◆ **Goal of the exercise**: Begin at the line bearing "The camera lens". Transcribe it and all subsequent lines of the material below exactly, and nothing more.

◆ **Material shown**:

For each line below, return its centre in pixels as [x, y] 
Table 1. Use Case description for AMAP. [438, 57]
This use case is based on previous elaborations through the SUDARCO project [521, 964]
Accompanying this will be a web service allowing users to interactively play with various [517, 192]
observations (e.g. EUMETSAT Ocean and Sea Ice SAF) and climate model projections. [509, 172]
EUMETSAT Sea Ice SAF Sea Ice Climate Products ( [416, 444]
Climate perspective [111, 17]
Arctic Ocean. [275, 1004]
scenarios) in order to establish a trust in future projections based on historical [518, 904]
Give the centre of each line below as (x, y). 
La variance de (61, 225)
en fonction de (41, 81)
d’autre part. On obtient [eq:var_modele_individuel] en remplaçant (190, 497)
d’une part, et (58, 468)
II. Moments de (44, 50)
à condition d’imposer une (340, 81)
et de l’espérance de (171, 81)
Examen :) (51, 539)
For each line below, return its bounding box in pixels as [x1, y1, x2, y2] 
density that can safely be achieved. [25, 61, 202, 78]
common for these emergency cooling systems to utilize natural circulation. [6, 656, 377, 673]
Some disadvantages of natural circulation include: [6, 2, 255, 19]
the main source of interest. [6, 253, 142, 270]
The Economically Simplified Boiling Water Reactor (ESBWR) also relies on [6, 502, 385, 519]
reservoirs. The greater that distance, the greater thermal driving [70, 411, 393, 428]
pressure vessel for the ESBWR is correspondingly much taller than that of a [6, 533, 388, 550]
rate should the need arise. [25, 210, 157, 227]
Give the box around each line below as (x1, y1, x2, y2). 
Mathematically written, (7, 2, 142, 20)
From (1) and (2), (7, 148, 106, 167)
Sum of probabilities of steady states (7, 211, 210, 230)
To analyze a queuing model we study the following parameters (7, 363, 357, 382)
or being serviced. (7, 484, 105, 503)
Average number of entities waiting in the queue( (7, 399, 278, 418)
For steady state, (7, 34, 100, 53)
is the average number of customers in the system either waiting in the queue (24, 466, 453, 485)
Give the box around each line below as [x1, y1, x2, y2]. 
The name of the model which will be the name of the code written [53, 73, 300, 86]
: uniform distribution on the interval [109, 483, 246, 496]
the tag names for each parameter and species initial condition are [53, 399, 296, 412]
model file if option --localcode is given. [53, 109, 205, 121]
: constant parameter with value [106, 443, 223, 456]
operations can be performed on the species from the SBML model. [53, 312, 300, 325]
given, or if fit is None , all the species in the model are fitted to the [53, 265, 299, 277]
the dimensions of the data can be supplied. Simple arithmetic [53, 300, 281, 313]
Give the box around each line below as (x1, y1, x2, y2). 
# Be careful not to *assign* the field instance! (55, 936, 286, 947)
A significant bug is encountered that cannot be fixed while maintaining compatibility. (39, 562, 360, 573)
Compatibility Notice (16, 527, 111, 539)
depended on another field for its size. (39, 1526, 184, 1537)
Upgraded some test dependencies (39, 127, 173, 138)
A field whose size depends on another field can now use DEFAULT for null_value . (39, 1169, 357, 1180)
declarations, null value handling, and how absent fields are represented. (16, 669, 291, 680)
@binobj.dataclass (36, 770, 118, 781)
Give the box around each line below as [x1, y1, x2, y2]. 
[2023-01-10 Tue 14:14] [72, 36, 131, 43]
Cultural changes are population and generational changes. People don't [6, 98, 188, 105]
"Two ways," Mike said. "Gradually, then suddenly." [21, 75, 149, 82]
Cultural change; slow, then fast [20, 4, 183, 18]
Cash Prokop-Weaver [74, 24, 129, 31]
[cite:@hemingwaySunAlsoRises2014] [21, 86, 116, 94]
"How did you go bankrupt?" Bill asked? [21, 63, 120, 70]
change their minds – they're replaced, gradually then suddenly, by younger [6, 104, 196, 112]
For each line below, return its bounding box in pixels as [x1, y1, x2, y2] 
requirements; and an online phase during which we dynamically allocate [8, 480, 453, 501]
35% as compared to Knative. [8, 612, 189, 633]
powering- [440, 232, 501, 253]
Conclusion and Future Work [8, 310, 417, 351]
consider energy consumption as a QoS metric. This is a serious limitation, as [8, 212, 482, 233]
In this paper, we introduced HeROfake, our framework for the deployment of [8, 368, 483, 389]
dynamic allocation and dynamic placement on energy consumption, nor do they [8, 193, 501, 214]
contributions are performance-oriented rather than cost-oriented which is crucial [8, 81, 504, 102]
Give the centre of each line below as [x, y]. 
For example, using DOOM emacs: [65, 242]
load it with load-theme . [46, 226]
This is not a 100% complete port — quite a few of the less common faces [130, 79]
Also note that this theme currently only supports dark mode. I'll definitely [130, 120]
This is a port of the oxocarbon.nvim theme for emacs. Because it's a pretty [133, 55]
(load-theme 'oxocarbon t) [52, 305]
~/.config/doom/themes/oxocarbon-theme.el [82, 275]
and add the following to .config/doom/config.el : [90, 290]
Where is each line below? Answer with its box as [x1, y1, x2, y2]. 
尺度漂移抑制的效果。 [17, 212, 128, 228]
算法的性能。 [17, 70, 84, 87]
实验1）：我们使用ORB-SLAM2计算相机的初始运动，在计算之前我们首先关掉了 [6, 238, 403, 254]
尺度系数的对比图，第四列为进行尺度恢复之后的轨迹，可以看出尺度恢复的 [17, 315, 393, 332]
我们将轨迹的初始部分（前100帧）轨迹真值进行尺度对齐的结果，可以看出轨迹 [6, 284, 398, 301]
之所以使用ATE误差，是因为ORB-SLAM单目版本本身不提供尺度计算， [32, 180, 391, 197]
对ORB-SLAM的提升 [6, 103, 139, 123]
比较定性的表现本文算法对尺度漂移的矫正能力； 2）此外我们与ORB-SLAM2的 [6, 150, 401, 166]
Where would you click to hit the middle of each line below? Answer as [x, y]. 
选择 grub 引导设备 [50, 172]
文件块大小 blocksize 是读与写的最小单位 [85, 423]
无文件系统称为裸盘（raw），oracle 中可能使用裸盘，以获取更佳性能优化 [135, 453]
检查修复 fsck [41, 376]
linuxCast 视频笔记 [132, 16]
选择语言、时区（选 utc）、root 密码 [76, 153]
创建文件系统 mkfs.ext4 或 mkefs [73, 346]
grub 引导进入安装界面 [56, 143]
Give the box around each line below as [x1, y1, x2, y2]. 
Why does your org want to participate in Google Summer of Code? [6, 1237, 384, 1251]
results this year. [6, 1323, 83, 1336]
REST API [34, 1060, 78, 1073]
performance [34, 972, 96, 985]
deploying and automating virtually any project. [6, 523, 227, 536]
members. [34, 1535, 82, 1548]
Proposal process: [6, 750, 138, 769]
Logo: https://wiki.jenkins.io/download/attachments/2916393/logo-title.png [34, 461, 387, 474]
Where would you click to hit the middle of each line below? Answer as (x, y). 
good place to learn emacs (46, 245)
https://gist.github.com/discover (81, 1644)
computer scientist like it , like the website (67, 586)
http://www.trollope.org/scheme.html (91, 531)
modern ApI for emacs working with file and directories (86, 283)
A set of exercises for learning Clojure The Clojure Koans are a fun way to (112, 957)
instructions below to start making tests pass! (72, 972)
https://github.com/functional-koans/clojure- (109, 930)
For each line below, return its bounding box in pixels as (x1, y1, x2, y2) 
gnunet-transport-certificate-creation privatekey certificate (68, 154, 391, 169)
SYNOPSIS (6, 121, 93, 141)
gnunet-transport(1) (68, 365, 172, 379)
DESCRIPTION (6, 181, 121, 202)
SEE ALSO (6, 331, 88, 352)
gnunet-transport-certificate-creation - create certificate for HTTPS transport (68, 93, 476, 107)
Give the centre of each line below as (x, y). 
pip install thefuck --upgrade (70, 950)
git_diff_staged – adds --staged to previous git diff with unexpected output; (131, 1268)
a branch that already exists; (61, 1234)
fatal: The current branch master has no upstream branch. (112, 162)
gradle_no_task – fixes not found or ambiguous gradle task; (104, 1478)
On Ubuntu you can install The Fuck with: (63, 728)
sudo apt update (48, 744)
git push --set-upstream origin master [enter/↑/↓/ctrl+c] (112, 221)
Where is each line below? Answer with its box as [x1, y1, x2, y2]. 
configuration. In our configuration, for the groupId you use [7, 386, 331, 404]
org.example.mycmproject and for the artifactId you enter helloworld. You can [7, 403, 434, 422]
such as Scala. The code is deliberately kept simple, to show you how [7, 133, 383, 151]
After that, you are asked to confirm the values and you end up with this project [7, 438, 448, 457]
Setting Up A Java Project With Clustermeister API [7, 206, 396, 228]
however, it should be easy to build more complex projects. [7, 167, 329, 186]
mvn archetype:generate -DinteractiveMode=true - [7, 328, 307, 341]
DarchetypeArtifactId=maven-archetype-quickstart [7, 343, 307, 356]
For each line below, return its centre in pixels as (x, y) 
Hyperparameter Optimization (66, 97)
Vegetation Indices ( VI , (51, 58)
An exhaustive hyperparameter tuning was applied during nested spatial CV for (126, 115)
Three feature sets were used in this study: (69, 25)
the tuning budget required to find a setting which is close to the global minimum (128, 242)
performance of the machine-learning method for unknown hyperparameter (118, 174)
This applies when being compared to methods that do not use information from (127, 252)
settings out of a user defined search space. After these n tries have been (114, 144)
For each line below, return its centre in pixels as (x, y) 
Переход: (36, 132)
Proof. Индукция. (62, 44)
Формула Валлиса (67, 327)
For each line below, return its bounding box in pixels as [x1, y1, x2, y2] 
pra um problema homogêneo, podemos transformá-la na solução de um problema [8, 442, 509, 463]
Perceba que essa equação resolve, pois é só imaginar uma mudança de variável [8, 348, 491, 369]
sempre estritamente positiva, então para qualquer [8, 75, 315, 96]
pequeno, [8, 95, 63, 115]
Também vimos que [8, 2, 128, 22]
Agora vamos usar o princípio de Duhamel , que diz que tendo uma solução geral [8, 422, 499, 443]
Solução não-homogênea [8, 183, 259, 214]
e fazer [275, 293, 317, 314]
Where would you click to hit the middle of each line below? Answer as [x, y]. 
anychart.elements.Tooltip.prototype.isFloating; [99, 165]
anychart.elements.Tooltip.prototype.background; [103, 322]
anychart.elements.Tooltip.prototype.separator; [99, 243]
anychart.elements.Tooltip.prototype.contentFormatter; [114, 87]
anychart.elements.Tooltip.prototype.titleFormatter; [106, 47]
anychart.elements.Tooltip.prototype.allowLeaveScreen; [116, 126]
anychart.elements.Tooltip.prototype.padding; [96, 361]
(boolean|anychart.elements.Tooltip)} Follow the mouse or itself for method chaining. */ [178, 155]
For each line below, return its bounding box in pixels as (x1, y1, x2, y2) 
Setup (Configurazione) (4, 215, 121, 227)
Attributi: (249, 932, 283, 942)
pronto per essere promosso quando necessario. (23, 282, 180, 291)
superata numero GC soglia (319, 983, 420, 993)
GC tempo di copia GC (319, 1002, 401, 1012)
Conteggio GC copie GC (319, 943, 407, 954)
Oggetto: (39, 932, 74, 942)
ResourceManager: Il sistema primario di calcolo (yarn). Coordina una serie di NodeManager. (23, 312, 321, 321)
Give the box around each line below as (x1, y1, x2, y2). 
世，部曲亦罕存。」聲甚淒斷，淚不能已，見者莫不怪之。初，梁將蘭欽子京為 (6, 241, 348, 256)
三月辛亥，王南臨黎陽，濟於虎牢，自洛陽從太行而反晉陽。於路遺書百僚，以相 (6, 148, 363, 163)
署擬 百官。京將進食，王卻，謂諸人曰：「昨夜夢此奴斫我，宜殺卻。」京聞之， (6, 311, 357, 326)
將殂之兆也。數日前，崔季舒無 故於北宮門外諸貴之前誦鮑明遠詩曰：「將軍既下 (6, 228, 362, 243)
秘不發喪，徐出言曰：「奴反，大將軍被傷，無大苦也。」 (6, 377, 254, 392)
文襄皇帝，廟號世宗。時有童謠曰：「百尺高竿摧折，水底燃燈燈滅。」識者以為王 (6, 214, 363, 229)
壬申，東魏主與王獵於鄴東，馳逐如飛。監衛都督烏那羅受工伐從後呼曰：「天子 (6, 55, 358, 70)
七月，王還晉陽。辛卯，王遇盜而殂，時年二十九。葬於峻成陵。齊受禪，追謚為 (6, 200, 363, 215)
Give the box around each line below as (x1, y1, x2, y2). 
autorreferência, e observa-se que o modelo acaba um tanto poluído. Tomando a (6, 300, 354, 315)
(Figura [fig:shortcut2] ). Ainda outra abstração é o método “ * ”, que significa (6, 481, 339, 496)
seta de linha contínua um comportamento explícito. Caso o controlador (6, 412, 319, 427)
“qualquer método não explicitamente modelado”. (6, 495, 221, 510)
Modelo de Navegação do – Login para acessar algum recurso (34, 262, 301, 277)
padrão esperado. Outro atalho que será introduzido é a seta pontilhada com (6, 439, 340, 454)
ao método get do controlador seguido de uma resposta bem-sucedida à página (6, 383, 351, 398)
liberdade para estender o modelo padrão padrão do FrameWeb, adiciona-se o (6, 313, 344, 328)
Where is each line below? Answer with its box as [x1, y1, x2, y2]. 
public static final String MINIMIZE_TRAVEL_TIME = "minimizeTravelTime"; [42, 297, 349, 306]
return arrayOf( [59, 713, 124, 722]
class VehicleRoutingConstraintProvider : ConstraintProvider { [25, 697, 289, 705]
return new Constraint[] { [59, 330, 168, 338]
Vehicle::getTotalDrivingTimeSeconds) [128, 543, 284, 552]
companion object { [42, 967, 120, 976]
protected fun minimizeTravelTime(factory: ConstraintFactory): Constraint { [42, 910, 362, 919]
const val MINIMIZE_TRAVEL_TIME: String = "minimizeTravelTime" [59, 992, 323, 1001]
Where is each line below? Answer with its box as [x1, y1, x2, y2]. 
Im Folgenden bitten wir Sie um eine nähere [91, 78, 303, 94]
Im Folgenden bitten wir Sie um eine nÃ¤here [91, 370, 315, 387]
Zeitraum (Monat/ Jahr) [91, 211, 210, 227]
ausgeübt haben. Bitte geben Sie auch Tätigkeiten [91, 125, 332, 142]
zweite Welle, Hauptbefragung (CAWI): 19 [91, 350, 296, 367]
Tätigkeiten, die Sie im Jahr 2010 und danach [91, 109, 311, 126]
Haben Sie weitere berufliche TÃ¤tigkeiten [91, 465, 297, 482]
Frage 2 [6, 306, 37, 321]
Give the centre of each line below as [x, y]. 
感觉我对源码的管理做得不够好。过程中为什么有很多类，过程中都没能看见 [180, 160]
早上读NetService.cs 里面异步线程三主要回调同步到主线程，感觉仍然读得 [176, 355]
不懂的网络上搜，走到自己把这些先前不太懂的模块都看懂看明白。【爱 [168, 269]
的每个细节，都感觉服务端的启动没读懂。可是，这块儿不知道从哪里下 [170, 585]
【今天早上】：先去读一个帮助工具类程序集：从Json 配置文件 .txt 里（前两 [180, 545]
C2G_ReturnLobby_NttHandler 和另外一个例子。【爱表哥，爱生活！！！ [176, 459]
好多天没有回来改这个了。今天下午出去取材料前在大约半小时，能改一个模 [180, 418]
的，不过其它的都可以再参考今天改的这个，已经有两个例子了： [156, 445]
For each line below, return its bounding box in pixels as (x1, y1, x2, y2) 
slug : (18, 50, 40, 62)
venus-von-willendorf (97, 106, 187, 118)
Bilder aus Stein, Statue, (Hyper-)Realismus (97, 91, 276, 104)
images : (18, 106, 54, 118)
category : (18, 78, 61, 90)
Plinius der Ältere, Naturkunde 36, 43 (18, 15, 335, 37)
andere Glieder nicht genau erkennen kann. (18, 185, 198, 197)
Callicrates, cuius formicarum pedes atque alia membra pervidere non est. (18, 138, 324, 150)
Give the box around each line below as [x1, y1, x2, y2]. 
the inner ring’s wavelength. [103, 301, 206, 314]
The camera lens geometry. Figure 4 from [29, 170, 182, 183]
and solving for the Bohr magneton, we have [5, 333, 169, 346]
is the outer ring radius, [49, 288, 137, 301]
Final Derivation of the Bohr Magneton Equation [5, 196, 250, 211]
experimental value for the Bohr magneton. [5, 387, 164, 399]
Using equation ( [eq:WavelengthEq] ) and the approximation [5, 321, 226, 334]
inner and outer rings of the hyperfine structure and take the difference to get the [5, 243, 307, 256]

◆ **Solution below**:
The camera lens geometry. Figure 4 from [29, 170, 182, 183]
and solving for the Bohr magneton, we have [5, 333, 169, 346]
is the outer ring radius, [49, 288, 137, 301]
Final Derivation of the Bohr Magneton Equation [5, 196, 250, 211]
experimental value for the Bohr magneton. [5, 387, 164, 399]
Using equation ( [eq:WavelengthEq] ) and the approximation [5, 321, 226, 334]
inner and outer rings of the hyperfine structure and take the difference to get the [5, 243, 307, 256]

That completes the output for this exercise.